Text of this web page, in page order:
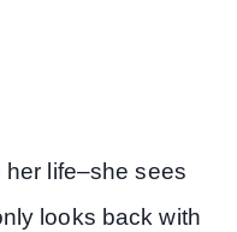
life–she sees
looks back with
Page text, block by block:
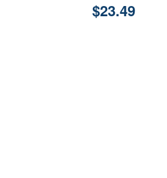
$23.49
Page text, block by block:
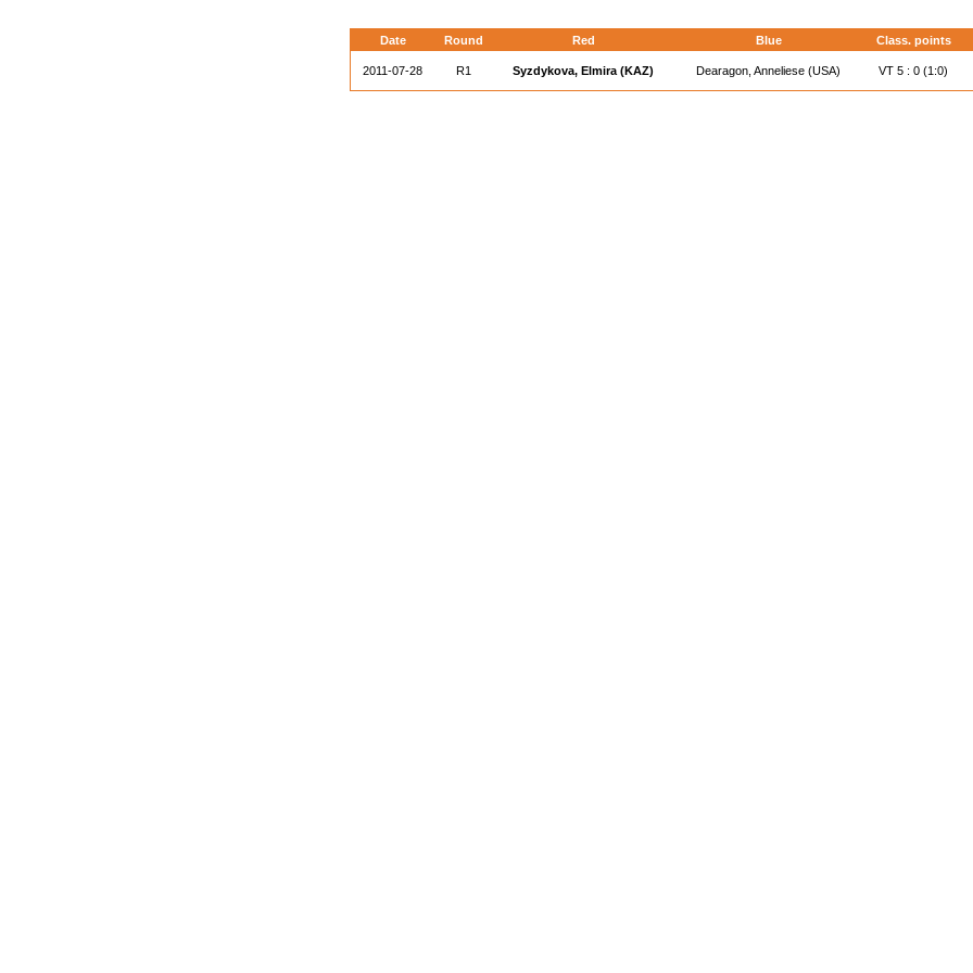
Date Round Red Blue Class. points
2011-07-28 R1 Syzdykova, Elmira (KAZ) Dearagon, Anneliese (USA) VT 5 : 0 (1:0)

_____

▶ [Exercise directions] For each record, return its text exactly and leave any picture out.

▶ [Finished exercise]
Text of this web page, in page order:
life–she sees
looks back with
Page text, block by block:
$23.49
Page text, block by block:
Date Round Red Blue Class. points
2011-07-28 R1 Syzdykova, Elmira (KAZ) Dearagon, Anneliese (USA) VT 5 : 0 (1:0)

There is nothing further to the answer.